What a fascinating, fast-paced story about family, political history and spies. It was so riveting! I really enjoyed learning about Anne's family history. What a great read!
A Good Spy Leaves No Trace: Big Oil, CIA Secrets, and a Spy Daughter’s Reckoning by Anne E Tazewell. This is a book that interleaves three stories: (1) the story of James E Eichelberger, Ms. Tazewell’s father, (2) her life in which some of her choices seem to be as a result of her father and (3) the impact perhaps of her choices on her three children.
Tazewell is similar in age to me, both of us born in the early 1950’s. Her father after serving in the European theater of WWII behind enemy lines, joins the OSS. This later becomes the CIA and he is involved with Miles Copeland Jr. and Kim Roosevelt in the Middle East ensuring that oil is controlled and pumped by American companies. Ms. Tazewell and her mother live the expat life in Beirut and Cairo until it goes all wrong and Eichelberger leaves them for another woman. They return to Washington DC and their father like a ghost appears a few times over the years and leaves again. He dies penniless and an alcoholic. So, the primary part of this story is many years later when Ms. Tazewell attempts to learn about her father’s life and why he abandoned them.

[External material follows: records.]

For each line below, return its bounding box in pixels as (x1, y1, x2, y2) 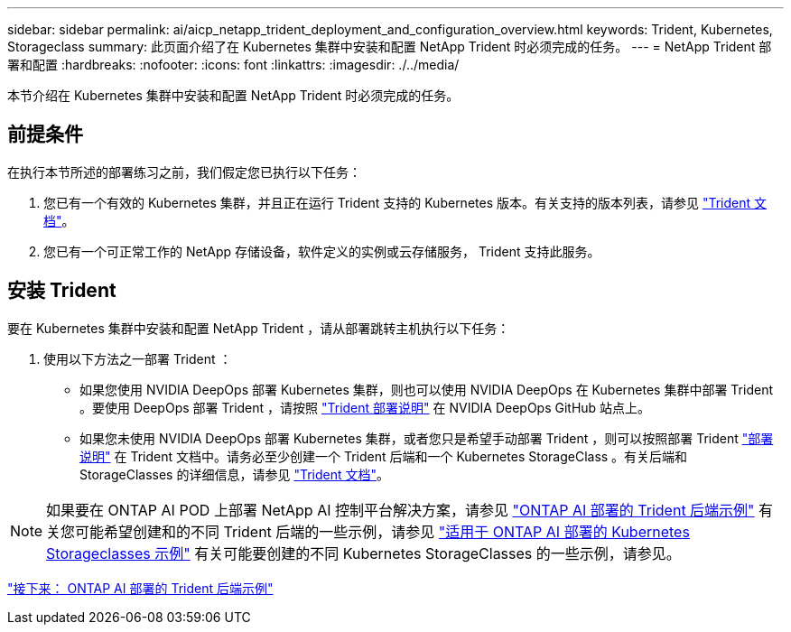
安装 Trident (7, 279, 116, 302)
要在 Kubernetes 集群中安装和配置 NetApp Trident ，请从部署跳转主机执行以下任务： (7, 320, 510, 336)
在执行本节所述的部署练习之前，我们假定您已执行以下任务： (7, 163, 361, 180)
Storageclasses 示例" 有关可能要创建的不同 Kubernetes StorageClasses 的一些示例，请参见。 (46, 544, 681, 562)
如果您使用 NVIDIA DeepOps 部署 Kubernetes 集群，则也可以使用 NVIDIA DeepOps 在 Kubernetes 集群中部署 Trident (79, 381, 773, 397)
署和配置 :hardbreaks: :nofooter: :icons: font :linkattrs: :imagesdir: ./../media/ (7, 57, 460, 72)
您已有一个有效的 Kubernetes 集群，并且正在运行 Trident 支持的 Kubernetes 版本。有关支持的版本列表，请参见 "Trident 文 (43, 194, 768, 210)
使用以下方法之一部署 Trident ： (43, 350, 232, 367)
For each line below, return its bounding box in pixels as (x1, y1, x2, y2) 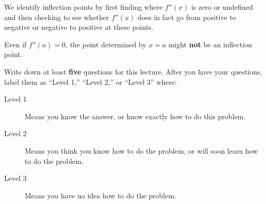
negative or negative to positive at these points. (4, 22, 154, 32)
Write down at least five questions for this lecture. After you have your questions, (4, 66, 262, 77)
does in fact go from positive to (138, 11, 236, 22)
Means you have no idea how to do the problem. (25, 190, 177, 200)
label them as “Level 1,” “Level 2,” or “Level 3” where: (4, 76, 177, 87)
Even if (4, 39, 27, 49)
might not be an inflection (168, 39, 252, 49)
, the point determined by (65, 39, 146, 49)
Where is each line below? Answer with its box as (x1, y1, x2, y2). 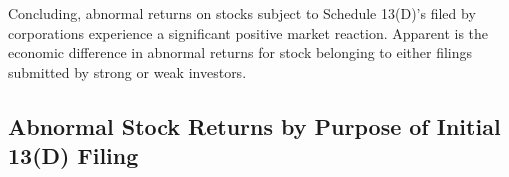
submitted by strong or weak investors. (8, 61, 247, 82)
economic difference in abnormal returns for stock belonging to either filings (8, 42, 473, 63)
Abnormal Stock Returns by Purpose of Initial (8, 110, 501, 141)
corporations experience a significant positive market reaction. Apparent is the (8, 22, 489, 43)
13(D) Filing (8, 140, 139, 171)
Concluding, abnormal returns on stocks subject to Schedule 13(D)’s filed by (8, 3, 476, 23)
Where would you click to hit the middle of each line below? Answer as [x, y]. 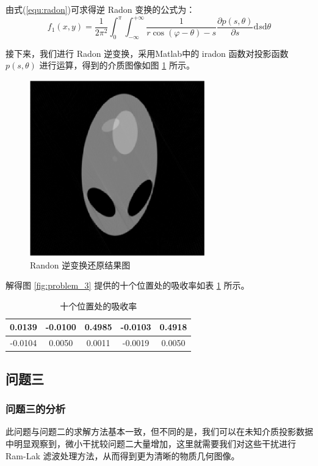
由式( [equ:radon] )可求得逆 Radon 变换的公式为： [100, 9]
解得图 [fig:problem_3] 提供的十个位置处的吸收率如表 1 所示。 [128, 285]
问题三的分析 [36, 409]
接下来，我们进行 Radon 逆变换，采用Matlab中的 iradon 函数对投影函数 [147, 53]
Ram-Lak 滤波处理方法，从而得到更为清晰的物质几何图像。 [123, 455]
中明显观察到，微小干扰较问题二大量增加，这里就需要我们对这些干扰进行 [151, 443]
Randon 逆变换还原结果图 [80, 264]
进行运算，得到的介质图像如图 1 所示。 [117, 65]

Although she is not a historian, she does a very good job with limited information available to contact old CIA people or more often than not their wives to attempt to learn more. This is difficult since he was in the CIA and his reports and records are sealed. Nevertheless, she tells a wonderful story of the early years in Beirut and Cairo and the people who float into this life. For example, the place to go in Beirut is the bar at The St. Georges Hotel a meeting place of spies. Here her father meets Kim and St. John Philby, a young and at that time on our side Saddam Hussein. In Cario, Eichelberger play chess often with Gamal Abdel Nasser. This story line is interesting and she lists many books related to this era. I also found myself reading and searching on Google to fill in some of the back story.
The second story is about Ms. Tazewell’s life. I think it is never easy or honest to try to describe 60 years and when choices were made or just happed. She is a flower child drawn to sex, drugs and travel to hippy land destinations. She meets her husband-Richard a musician and they live the life of what seems like no money in Key West. This story is so-so in my opinion and there is too much of about me that does not come across as completely honest. Why we needed to know she was estranged from her husband due to an affair she had. Which she calls “a dalliance”, I never wanted to know. It is ironic, that a major life’s calling for her is advocating and obtaining Federal funds to study alternative fuels for transportation. The exact opposite of her father ensuring oil is pumped to fuel America’s dependence on cars and trucks. She is very successful in building a group at North Carolina State University supporting these efforts for the state.
The part of the story I could do without are the lives of her children. I will not go into much detail but I think their choices may mean there is little in their 401K’s when they get to a certain age.
Would I recommend this book? Maybe, the story of her father and this time in US/CIA history is interesting and she writes well and interesting of this era. Her life? Not so interesting except to her.